Ora sono gli altri ad attaccare, a poter sparare contro tutto quello che si muove, mentre gli americani devono pensare a riportare a casa i feriti e i morti. Una delle regole dello scontro urbano potrebbe essere che ogni proiettile ha una traiettoria che continua oltre il primo impatto. Spesso i colpi arrivano di rimbalzo da tutte le direzioni, un razzo può mancare il primo bersaglio ma raggiungere il soldato dietro un muro. Virtualmente, non si può mai essere al sicuro nemmeno per un momento. Anche se si tratta di una guerra cablata e tecnologica, coperta da telecamere di altri elicotteri che filmano e guidano dall'alto l'azione, in realtà la comunicazione può poco di fronte alle esigenze del terreno: le trasmissioni sono troppo lente, il messaggio è sempre in ritardo rispetto agli eventi.
Un elicottero fa da
navigatore a una Jeep:
“Svolta a sinistra...”
“Lo devo sapere prima di arrivarci su quella stramaledetta strada!”
“Dovrete rallentare...C'è un ritardo dal momento in cui giungono
istruzioni dal controllo aereo al centro operativo e poi a me”
“Non possiamo rallentare, siamo sotto il fuoco nemico, non possiamo rallentare!”
NEMICO
Il dialogo chiave del film è quello che si svolge tra un pilota americano
prigioniero e un miliziano.
Offrendogli una sigaretta:
“.. Voi americani non fumate piu’e vivete una vita lunga e non interessante,….
“… Ora puoi negoziare ..”
“...Non io, non comando..”
“…Tu hai il potere di uccidere, ma non di negoziare, in Somalia
uccidere e negoziazione... noi lo sappiamo bene, senza vittoria non ci sarà
pace, ci saranno sempre morti, questo e’ come il mondo funziona.”
Questo pilota, che poi
pare sia stato sostituito e tuttora fa parte dell’esercito, è stato
intervistato dalla CNN varie volte.
Nel frattempo si sente da un elicottero un auto parlante urlare sopra Mogadiscio,
“...Mike we won’t leave you behind!”
TEAM
Il gruppo non molla nessuno indietro, come un branco di lupi, l’organizzazione
sta al passo con il più lento, con quello che è più in
difficoltà. È il tema organizzativo del film: si combatte in gruppo,
si vince e perde in gruppo, il gruppo è tutto quando si è sul
terreno, quando qualcosa di imprevedibile accade, non è come nei freddi
libri di strategia militare mutuati spesso dal management, è la nuova
guerra, in cui chi esegue gli ordini ha anche il potere di decidere, in cui
chi è sul terreno deve essere selettivo.
Un rescue team chiede al generale di potere essere lasciato scendere sul terreno
anche se la situazione è critica, non vogliono lasciare i compagni. All'inizio
il generale in comando si oppone, ma di fronte alla loro insistenza dice:
DECISIONI
“...Rischiate di morire, sono in troppi è una scelta che lascio
a voi”
“ Noi scegliamo di andare”
Una dialettica gerarchica che Sun Tzu non aveva previsto. È la guerra moderna, in cui i soldati sono colti, eruditi, maneggiano armi ad alta tecnologia, infrarossi, non è la guerra della carne da macello, i soldati tornano anche a recuperare i corpi dei morti, la vita di chi combatte ha un grande valore.
“No man left behind,
…. Avremo cento bare piene se non interveniamo, ecc..”
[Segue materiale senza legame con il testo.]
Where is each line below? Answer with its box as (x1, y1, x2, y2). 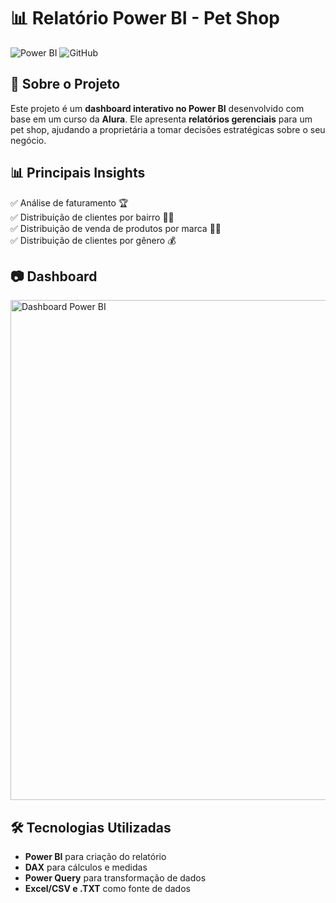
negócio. (10, 134, 47, 146)
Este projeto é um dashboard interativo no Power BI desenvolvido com (10, 102, 305, 114)
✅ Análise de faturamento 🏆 (10, 196, 129, 209)
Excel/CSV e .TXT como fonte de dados (24, 883, 191, 895)
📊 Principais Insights (10, 165, 146, 182)
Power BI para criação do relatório (24, 851, 167, 863)
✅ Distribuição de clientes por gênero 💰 (10, 234, 177, 246)
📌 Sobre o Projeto (10, 76, 121, 93)
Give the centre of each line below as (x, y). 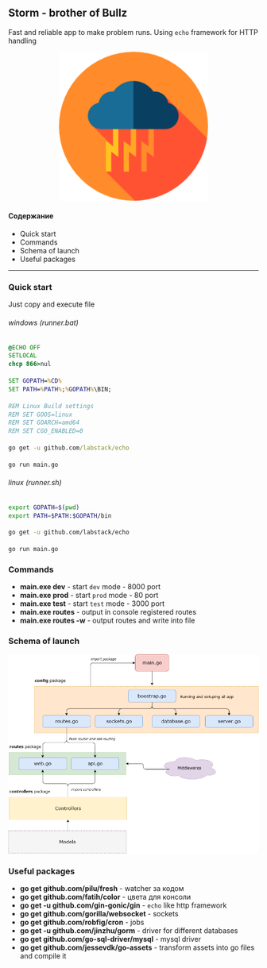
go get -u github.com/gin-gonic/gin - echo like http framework (123, 905)
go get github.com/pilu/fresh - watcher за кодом (102, 889)
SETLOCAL (23, 356)
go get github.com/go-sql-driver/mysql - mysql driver (110, 939)
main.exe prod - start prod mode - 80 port (89, 596)
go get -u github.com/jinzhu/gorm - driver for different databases (129, 931)
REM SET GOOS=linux (41, 415)
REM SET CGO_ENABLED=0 (46, 431)
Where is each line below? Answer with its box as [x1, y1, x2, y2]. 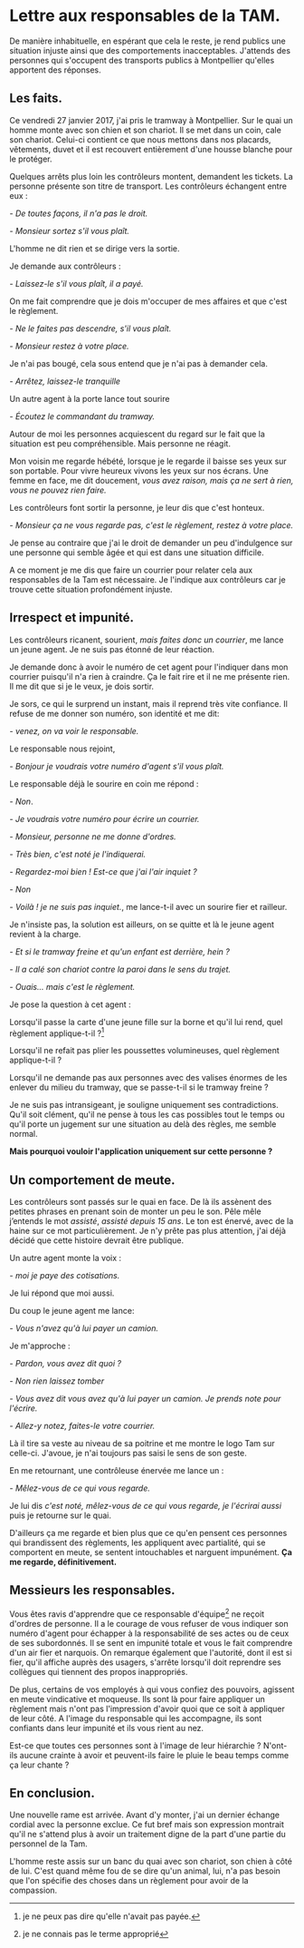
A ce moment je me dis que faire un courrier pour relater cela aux [9, 564, 253, 575]
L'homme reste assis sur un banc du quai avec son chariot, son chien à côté [9, 1856, 292, 1867]
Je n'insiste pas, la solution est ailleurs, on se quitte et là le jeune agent [9, 918, 274, 930]
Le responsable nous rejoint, [9, 743, 116, 754]
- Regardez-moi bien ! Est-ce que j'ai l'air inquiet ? [9, 866, 197, 876]
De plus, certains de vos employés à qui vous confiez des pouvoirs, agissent [9, 1684, 295, 1695]
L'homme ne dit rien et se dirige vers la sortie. [9, 242, 180, 254]
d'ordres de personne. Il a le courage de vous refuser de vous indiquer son [9, 1618, 289, 1629]
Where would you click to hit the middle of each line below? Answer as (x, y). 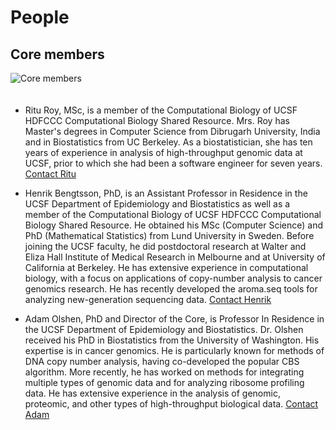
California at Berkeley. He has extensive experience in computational (166, 267)
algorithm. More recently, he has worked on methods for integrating (164, 372)
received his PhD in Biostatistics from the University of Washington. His (172, 340)
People (40, 17)
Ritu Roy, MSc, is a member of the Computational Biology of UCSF (161, 110)
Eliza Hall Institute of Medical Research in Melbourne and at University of (175, 257)
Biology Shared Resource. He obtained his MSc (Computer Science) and (174, 225)
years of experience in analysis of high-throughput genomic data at (163, 152)
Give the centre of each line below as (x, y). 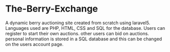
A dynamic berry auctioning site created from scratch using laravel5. (78, 23)
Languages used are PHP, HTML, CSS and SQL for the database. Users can (85, 28)
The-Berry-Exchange (52, 9)
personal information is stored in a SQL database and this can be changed (84, 39)
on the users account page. (34, 44)
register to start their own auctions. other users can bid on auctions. (77, 33)
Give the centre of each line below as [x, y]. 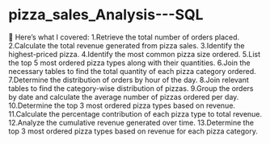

Sono tra le frasi più pronunciate nel film.
Il film si conclude con un pensiero del sergente idealista:
“ A un amico che mi chiedeva, perchè andavamo a combattere una guerra di altri, cosa pensate di essere, eroi?”
“Non sapevo cosa
rispondere...adesso direi, nessuno chiede di essere un eroe, solo alcuni escono
dalle situazioni in questo modo.”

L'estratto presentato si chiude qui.